From 16c8d2df7ec0eed31b7d3b61cb13206a7fb930cc Mon Sep 17 00:00:00 2001
From: Jens Axboe <axboe@kernel.dk>
Date: Sun, 12 Sep 2021 06:45:07 -0600
Subject: io_uring: ensure symmetry in handling iter types in loop_rw_iter()

When setting up the next segment, we check what type the iter is and
handle it accordingly. However, when incrementing and processed amount
we do not, and both iter advance and addr/len are adjusted, regardless
of type. Split the increment side just like we do on the setup side.

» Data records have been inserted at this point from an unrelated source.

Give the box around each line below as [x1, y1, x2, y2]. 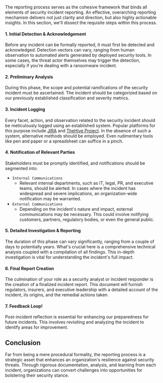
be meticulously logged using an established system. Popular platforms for [5, 122, 156, 128]
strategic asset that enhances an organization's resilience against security [5, 357, 155, 363]
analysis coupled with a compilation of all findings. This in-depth [5, 249, 135, 255]
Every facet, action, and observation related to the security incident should [5, 117, 155, 123]
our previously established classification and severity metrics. [5, 95, 129, 101]
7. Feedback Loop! [5, 303, 43, 309]
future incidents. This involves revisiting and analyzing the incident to [5, 319, 144, 325]
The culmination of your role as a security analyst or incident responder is [5, 276, 154, 282]
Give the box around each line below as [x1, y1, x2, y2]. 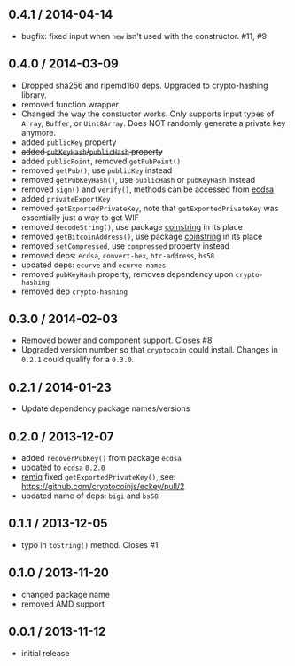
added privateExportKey [20, 193, 112, 203]
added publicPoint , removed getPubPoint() [20, 155, 182, 166]
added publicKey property [20, 137, 117, 147]
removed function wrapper [20, 99, 120, 109]
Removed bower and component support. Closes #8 [20, 335, 213, 345]
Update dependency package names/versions [20, 403, 190, 414]
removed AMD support [20, 599, 105, 609]
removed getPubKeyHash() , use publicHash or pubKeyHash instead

Fixes: 4017eb91a9e7 ("io_uring: make loop_rw_iter() use original user supplied pointers")
Cc: stable@vger.kernel.org
Reported-by: Valentina Palmiotti <vpalmiotti@gmail.com>
Reviewed-by: Pavel Begunkov <asml.silence@gmail.com>
Signed-off-by: Jens Axboe <axboe@kernel.dk>
---
 fs/io_uring.c | 9 ++++++---
 1 file changed, 6 insertions(+), 3 deletions(-)

(limited to 'fs')

diff --git a/fs/io_uring.c b/fs/io_uring.c
index 16fb7436043c..66a7414c3756 100644
--- a/fs/io_uring.c
+++ b/fs/io_uring.c
@@ -3263,12 +3263,15 @@ static ssize_t loop_rw_iter(int rw, struct io_kiocb *req, struct iov_iter *iter)
 				ret = nr;
 			break;
 		}
+		if (!iov_iter_is_bvec(iter)) {
+			iov_iter_advance(iter, nr);
+		} else {
+			req->rw.len -= nr;
+			req->rw.addr += nr;
+		}
 		ret += nr;
 		if (nr != iovec.iov_len)
 			break;
-		req->rw.len -= nr;
-		req->rw.addr += nr;
-		iov_iter_advance(iter, nr);
 	}
 
 	return ret;
-- 
cgit v1.2.3


From 7a842fb589e3cdbe205bc16dc37c30cf13383159 Mon Sep 17 00:00:00 2001
From: Hao Xu <haoxu@linux.alibaba.com>
Date: Sun, 12 Sep 2021 03:40:50 +0800
Subject: io-wq: code clean of io_wqe_create_worker()

Remove do_create to save a local variable.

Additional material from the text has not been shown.